Close-up Of Person Hands Holding Inhaler In Front Of Girl

PresenceLearning often highlights how the online delivery of special education related services is a powerful tool for schools in hard-to-reach locations or in areas experiencing therapist shortages. Similar to telepractice for therapy services, telemedicine for basic health examinations and treatments are growing in popularity in rural locations, nursing homes, prisons and now schools.

Stateline, published by The Pew Charitable Trusts, recently covered an instance at Ducketts Lane Elementary School in Elkridge, Maryland during which a student was having an asthma attack, but her parents had not yet signed a permission form allowing the nurse to administer medication. The student’s father was more than an hour away, but the student needed treatment immediately. This situation would typically require the school nurse to call an ambulance for the student; however, the school has a telemedicine program.

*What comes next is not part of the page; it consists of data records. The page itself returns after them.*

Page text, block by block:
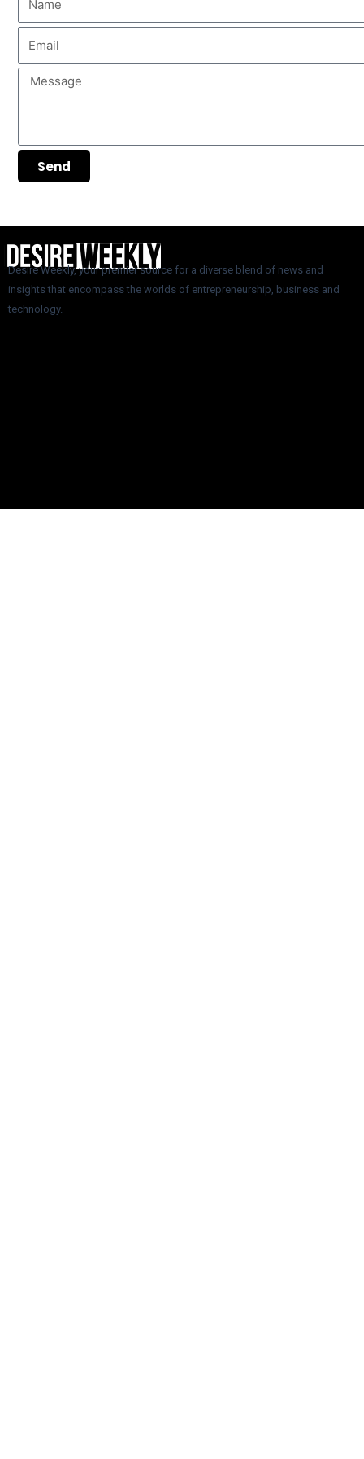
Message
Send
Desire Weekly, your premier source for a diverse blend of news and
insights that encompass the worlds of entrepreneurship, business and
technology.
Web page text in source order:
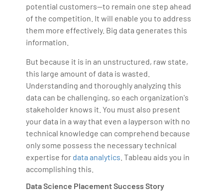
potential customers—to remain one step ahead
of the competition. It will enable you to address
them more effectively. Big data generates this
information.
But because it is in an unstructured, raw state,
this large amount of data is wasted.
Understanding and thoroughly analyzing this
data can be challenging, so each organization's
stakeholder knows it. You must also present
your data in a way that even a layperson with no
technical knowledge can comprehend because
only some possess the necessary technical
expertise for data analytics . Tableau aids you in
accomplishing this.
Data Science Placement Success Story
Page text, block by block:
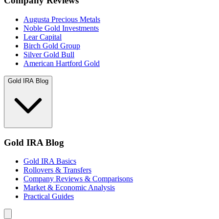
Augusta Precious Metals
Noble Gold Investments
Lear Capital
Birch Gold Group
Silver Gold Bull
American Hartford Gold
Gold IRA Blog
Gold IRA Blog
Gold IRA Basics
Rollovers & Transfers
Company Reviews & Comparisons
Market & Economic Analysis
Practical Guides
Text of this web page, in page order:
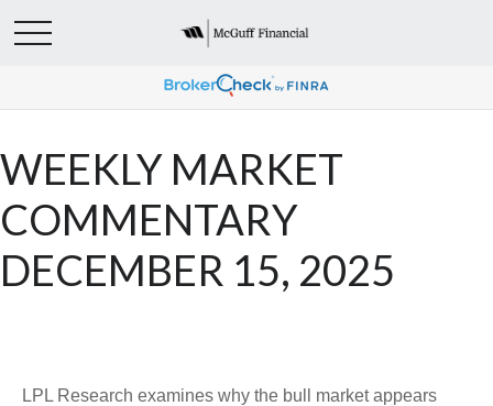
WEEKLY MARKET
COMMENTARY
DECEMBER 15, 2025
LPL Research examines why the bull market appears
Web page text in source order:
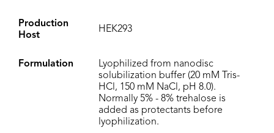
Production
Host
HEK293
Formulation
Lyophilized from nanodisc
solubilization buffer (20 mM Tris-
HCl, 150 mM NaCl, pH 8.0).
Normally 5% - 8% trehalose is
added as protectants before
lyophilization.
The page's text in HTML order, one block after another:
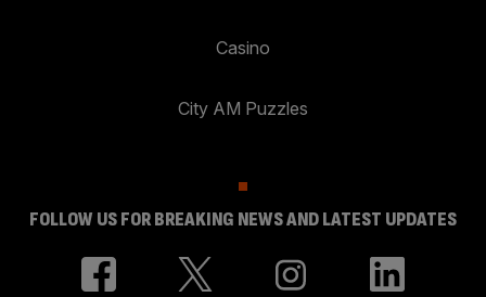
Casino
City AM Puzzles
FOLLOW US FOR BREAKING NEWS AND LATEST UPDATES
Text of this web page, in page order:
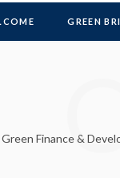
GREEN
Finance &
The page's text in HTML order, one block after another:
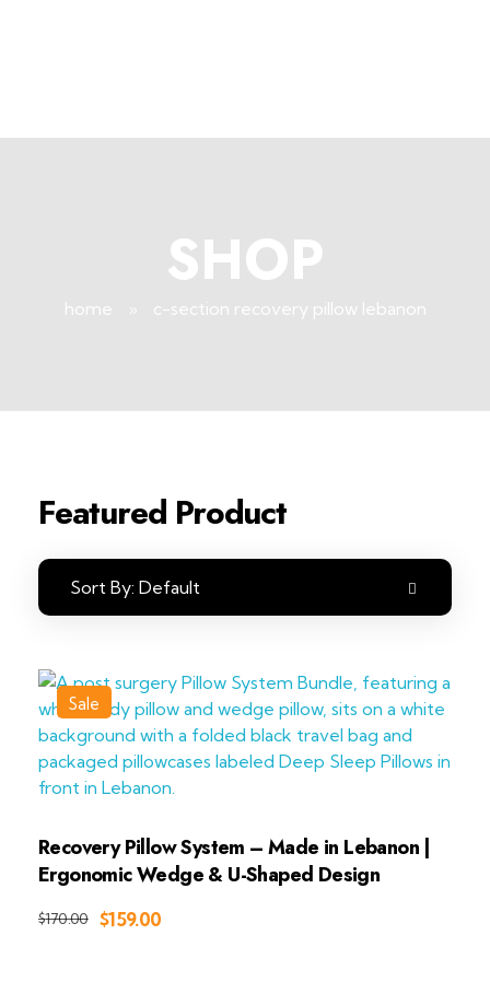
home c-section recovery pillow lebanon
SHOP
Featured Product
Sort By: Default
Sale
Recovery Pillow System – Made in Lebanon |
Ergonomic Wedge & U-Shaped Design
$159.00
$170.00
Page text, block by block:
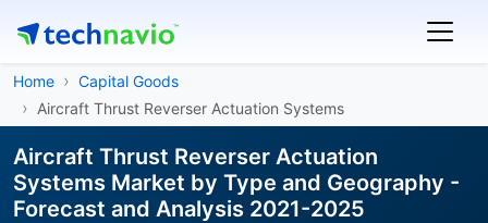
Home
Capital Goods
Aircraft Thrust Reverser Actuation Systems
Aircraft Thrust Reverser Actuation
Systems Market by Type and Geography -
Forecast and Analysis 2021-2025
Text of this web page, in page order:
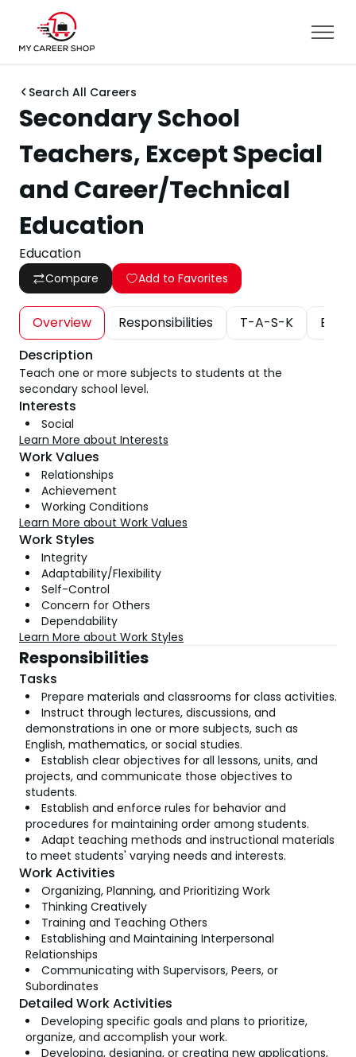
Search All Careers
Secondary School
Teachers, Except Special
and Career/Technical
Education
Education
Compare Add to Favorites
Overview Responsibilities T-A-S-K
Description
Teach one or more subjects to students at the
secondary school level.
Interests
Social
Learn More about Interests
Work Values
Relationships
Achievement
Working Conditions
Learn More about Work Values
Work Styles
Integrity
Adaptability/Flexibility
Self-Control
Concern for Others
Dependability
Learn More about Work Styles
Responsibilities
Tasks
Prepare materials and classrooms for class activities.
Instruct through lectures, discussions, and
demonstrations in one or more subjects, such as
English, mathematics, or social studies.
Establish clear objectives for all lessons, units, and
projects, and communicate those objectives to
students.
Establish and enforce rules for behavior and
procedures for maintaining order among students.
Adapt teaching methods and instructional materials
to meet students' varying needs and interests.
Work Activities
Organizing, Planning, and Prioritizing Work
Thinking Creatively
Training and Teaching Others
Establishing and Maintaining Interpersonal
Relationships
Communicating with Supervisors, Peers, or
Subordinates
Detailed Work Activities
Developing specific goals and plans to prioritize,
organize, and accomplish your work.
Developing, designing, or creating new applications,

The school nurse set up a live, online video conference with an emergency room pediatrician at a local hospital. The student had earlier permission from her parents to participate in the telemedicine program so a digital stethoscope allowed the remote pediatrician to listen to the girl’s lungs, confirm the asthma attack, and direct the school nurse to administer medication. Instead of spending hours at the hospital, the student was back in class within 10 minutes.

Ducketts Lane is one of six elementary schools in the county that implemented a telemedicine program back in 2015. According to Stateline, Former County Executive Ken Ulman launched the program because he believed “health disparities in lower-income areas of the county were depressing student achievement, and that telemedicine might help.”

In 2015, the six schools in the program conducted 150 telemedicine exams. As of January 2016, the count is 87. Of those students examined and treated via telemedicine, 98% immediately returned to their classes. The other 2% were contagious and sent home or had conditions that could not be treated via telemedicine.

These six elementary schools and PresenceLearning have that in common – we want to help students in need by connecting them with highly qualified clinicians, but do so in a way that allows for the least amount of time out of the classroom.